Huit régions dépassent le poids moyen du PIB manufacturier dans l’ensemble économie du Québec qui s’établit à 13,5%, d’après Statistique Canada.
Huit régions ont enregistré une croissance manufacturière annuelle de plus 5% sur les 4 dernières années statistiques disponibles.
Ce dynamisme n’a pas échappé à l’attention de la classe politique, qui a bien compris l’impact majeur des entreprises manufacturières dans leur région.
Ces sociétés offrent des emplois de qualité et bien rémunérés, avec un salaire moyen 17% supérieur à celui du secteur des services.
Elles sont très innovantes, car le secteur manufacturier représente près d’un dollar sur deux des dépenses réalisées en innovation au Québec.
On peut également ajouter la contribution du secteur manufacturier à la grande majorité des exportations du Québec, qui créent de la richesse dans les régions, ou encore en raison de son impact indirect et son effet multiplicateur sur l’emploi.
Un antidote pour ralentir l’exil des jeunes
Ainsi, chaque fois qu’on crée 10 emplois manufacturiers, on crée dans le même temps 7 emplois dans les services.

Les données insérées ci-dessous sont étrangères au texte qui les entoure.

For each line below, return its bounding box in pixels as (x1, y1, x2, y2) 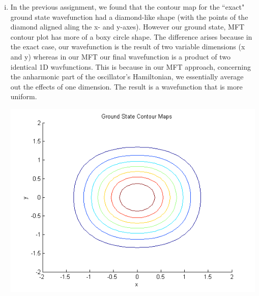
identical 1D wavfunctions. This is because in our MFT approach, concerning (10, 61, 251, 72)
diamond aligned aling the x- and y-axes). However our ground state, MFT (10, 21, 245, 32)
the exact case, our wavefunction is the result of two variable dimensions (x (10, 41, 245, 52)
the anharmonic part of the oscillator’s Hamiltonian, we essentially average (10, 71, 244, 82)
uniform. (10, 91, 37, 102)
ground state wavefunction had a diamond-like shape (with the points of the (10, 11, 248, 22)
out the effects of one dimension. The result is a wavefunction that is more (10, 81, 243, 92)
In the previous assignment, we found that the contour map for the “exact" (10, 2, 245, 12)

Enfin, pour les gouvernements de proximité, la fabrication représente aussi un antidote pour ralentir l’exil des jeunes des régions.
Car, grâce à son ADN d’innovation et d‘internationalisation, sans parler de son potentiel d’intégrer l’économie circulaire, le secteur manufacturier peut répondre à des thématiques prisées par les jeunes.

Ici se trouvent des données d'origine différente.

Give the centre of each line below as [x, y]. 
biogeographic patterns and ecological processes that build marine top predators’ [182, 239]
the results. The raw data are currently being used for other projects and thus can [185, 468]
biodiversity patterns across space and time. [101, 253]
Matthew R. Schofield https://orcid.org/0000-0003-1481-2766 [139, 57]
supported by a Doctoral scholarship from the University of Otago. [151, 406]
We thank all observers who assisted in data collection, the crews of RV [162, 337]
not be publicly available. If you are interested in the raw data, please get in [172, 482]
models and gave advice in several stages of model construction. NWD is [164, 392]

Reste maintenant aux leaders de l’industrie d’être de meilleurs marketeurs afin de «vendre» ces atouts.
Mais quelle est la recette du succès du Québec des régions?
Le secteur manufacturier contribue à la grande majorité des exportations du Québec. (Photo: 123RF)

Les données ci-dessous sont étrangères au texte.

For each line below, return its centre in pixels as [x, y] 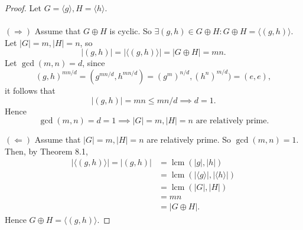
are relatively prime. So [189, 139]
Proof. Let [23, 8]
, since [94, 63]
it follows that [30, 90]
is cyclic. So [131, 31]
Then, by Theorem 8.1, [46, 151]
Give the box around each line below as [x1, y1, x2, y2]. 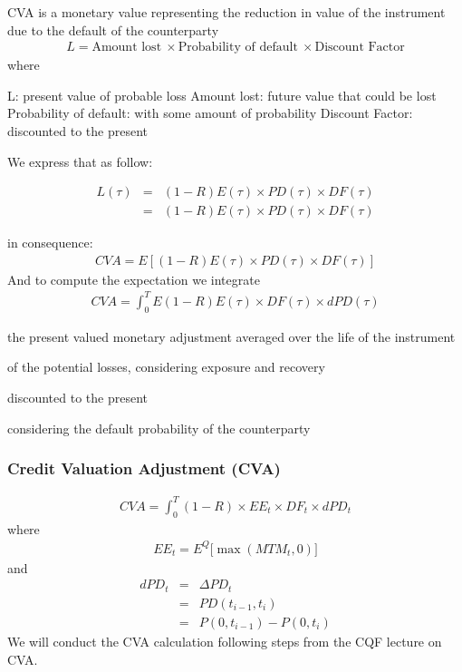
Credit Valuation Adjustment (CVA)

Rien de vraiment sorcier quand on y pense.
Un contexte d’éloignement crée souvent une culture de solidarité et d’entraide. Celle-ci fait en sorte qu’on peut rassembler plus facilement les forces vives d’une région —élus, entreprises, organismes d’appui et services — autour de la même table de concertation.
Cette situation est idéale pour cerner les enjeux et parfois affronter les difficultés, trouver les bonnes solutions, mettre en commun les ressources, et surtout jouer en équipe et gagner.
Un sentiment de fierté régionale en ressort, qui pousse chacun à s’activer et à concrétiser des projets.
Pour autant, cette recette pas nécessairement facile à reproduire, et elle n’est pas non plus une potion magique pour les régions qui sont souvent moins avantagées que les grands centres.
Des fleurons partout sur le territoire
Une fois cette nuance faite, force est de constater que cette recette continue de faire des miracles en région, avec la création, le développement et le maintien d’entreprises de taille appréciable, mondiale et leader dans leur secteur.
Qui aurait cru par exemple au développement phénoménal de la multinationale Premier Tech à partir de son berceau de Rivière-du-Loup? Je rappelle que l’entreprise possède un réseau de 47 usines et emploie 4 700 employés dans 17 pays, dont 1 000 à Rivière-du-Loup.
C’est la même chose pour le rôle socio-économique incontournable de Cascades, dans le Centre-du-Québec, ou encore de l’impact colossal de Chantiers Chibougamau, dans le Nord-du-Québec.
Soulignons enfin la présence de BRP, en Estrie, de Canam, en Chaudière-Appalaches, de Synapse Électronique, en Mauricie, ou encore d’Intersand, en Montérégie.
Saviez-vous qu’Intersand exporte des litières pour chat innovantes — fabriquées par un réseau d’usines 4.0 canadiennes et américaines— dans plus de 40 pays, et ce, à partir de son siège social de Boucherville?
Ce sont toutes des organisations sophistiquées, qui doivent affronter les forces du marché au Québec et ailleurs dans le monde, en plus de demeurer hautement compétitives.
Ces entreprises manufacturières se donnent toutes également une vocation régionale, en contribuant à l’économie locale, en améliorant bien-être de la population et pourquoi pas en renforçant la «marque» de leur coin de pays.
Sur une note plus légère, on pourrait dire que Lourdes, Fatima ou Compostelle ne sont pas de grands centres. Pourtant, ces noms résonnent dans nos têtes, car ces trois villes n’ont pas trop mal fait en termes de notoriété, d’attractivité et de branding pour la France, le Portugal ou l’Espagne.
Ce n’est pas rien de devenir une référence.
Surtout dans le département des miracles!